Task details:
Keyword search on "actif": report each line of the records that contains it.

Material supplied:
=== Begin Enclosure ===

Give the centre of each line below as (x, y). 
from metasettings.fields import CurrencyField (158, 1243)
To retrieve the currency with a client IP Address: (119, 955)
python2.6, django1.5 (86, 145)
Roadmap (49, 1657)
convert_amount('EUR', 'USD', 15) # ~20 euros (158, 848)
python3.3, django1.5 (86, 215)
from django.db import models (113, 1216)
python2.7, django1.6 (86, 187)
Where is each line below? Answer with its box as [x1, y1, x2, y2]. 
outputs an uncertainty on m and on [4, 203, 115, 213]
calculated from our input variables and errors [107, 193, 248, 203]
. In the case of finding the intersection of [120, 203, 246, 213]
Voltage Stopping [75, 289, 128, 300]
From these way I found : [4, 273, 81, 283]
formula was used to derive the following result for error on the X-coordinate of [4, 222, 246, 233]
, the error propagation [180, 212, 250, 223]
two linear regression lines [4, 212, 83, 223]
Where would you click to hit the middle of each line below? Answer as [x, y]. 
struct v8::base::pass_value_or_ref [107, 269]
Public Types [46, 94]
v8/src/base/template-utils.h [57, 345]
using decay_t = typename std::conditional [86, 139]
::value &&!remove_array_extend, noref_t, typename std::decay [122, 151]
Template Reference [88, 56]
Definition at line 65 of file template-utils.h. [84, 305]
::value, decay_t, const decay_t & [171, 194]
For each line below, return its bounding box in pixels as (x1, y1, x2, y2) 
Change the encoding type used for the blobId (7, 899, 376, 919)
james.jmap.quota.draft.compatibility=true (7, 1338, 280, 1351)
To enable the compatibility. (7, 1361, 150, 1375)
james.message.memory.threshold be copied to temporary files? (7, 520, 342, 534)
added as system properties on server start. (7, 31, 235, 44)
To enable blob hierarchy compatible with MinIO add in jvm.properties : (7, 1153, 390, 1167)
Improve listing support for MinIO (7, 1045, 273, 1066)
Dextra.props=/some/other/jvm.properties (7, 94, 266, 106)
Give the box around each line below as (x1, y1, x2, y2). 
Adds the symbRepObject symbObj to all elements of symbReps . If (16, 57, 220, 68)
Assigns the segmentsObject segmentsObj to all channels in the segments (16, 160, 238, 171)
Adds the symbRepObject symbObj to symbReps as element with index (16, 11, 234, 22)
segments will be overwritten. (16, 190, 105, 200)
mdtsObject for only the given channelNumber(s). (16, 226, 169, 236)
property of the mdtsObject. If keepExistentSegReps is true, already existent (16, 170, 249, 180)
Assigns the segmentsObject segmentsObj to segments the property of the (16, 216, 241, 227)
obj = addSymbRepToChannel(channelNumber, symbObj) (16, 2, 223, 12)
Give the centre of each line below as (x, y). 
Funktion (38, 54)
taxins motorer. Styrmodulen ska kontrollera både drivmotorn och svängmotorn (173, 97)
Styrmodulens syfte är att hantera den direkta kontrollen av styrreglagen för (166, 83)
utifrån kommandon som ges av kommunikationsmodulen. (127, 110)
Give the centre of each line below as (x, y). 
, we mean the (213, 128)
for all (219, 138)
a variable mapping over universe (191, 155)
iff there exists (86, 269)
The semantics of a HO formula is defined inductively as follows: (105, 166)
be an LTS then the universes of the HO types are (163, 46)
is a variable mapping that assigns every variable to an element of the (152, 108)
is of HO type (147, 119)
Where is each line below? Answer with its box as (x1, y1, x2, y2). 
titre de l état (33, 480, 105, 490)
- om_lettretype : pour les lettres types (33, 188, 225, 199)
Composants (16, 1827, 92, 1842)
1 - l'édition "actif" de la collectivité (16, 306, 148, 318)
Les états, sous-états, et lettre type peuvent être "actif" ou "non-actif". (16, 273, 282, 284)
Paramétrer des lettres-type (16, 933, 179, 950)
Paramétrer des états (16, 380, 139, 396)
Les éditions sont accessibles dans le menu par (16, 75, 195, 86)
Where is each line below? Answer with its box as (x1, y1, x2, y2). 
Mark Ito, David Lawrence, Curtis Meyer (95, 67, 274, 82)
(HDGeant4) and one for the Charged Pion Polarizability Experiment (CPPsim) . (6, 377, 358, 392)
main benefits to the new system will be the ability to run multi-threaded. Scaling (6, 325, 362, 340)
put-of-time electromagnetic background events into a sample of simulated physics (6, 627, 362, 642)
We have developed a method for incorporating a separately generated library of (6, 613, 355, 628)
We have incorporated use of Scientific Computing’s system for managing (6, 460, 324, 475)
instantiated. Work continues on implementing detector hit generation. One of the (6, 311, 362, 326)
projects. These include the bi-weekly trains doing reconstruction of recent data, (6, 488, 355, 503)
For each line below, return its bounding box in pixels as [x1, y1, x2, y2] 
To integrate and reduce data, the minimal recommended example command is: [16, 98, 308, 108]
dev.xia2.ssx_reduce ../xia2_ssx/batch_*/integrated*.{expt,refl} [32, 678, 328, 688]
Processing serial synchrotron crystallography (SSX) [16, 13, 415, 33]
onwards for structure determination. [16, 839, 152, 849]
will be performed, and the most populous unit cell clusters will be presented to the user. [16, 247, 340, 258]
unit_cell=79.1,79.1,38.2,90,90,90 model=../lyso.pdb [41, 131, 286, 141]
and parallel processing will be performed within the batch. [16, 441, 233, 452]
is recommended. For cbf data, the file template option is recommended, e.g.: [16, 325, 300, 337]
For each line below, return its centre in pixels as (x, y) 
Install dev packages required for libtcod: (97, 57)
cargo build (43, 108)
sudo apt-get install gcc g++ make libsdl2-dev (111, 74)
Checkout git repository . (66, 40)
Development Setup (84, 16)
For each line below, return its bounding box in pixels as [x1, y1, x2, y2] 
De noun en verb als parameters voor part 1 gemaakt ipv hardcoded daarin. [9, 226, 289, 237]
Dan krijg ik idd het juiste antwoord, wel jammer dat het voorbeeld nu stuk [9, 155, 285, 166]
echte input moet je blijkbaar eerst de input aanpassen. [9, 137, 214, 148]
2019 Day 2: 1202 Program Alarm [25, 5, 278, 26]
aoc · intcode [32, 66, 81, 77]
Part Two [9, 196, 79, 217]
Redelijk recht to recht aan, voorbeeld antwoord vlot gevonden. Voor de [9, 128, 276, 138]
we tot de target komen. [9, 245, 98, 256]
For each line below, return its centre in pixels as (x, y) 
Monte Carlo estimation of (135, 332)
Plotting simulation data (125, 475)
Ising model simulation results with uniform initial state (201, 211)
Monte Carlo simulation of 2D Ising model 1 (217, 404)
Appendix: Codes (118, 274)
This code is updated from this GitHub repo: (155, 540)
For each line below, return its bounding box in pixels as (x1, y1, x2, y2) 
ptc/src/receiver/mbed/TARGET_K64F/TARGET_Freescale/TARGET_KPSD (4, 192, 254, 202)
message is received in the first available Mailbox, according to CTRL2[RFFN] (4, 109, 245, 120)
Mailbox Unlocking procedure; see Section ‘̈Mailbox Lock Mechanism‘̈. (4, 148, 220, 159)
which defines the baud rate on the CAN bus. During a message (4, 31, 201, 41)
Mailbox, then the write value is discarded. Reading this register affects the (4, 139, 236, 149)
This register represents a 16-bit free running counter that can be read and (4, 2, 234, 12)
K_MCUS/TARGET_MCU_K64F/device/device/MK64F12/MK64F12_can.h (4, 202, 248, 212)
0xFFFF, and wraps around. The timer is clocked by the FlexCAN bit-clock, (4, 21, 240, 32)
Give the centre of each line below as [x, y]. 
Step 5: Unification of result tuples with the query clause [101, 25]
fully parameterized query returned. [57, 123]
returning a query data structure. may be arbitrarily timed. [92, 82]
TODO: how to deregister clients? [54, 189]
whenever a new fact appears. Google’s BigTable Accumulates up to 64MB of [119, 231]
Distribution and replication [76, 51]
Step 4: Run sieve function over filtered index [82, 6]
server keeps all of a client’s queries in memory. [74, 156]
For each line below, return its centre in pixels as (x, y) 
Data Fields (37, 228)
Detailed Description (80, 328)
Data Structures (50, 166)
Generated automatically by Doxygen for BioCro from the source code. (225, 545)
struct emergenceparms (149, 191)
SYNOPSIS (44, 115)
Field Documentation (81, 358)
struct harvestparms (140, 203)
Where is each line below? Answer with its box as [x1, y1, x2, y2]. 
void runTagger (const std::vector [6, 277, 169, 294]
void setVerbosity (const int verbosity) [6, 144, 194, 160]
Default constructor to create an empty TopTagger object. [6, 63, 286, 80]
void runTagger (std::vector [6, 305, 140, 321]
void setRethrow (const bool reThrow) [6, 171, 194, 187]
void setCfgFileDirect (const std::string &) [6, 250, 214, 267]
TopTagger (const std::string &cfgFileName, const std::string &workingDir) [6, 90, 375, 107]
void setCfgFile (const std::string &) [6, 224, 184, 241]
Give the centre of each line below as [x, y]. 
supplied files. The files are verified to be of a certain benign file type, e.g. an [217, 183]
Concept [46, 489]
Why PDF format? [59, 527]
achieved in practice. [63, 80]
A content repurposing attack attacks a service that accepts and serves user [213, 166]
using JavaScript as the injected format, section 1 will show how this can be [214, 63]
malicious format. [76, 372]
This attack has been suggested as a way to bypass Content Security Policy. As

=== End Enclosure ===

Task output:
1 - l'édition "actif" de la collectivité (16, 306, 148, 318)
Les états, sous-états, et lettre type peuvent être "actif" ou "non-actif". (16, 273, 282, 284)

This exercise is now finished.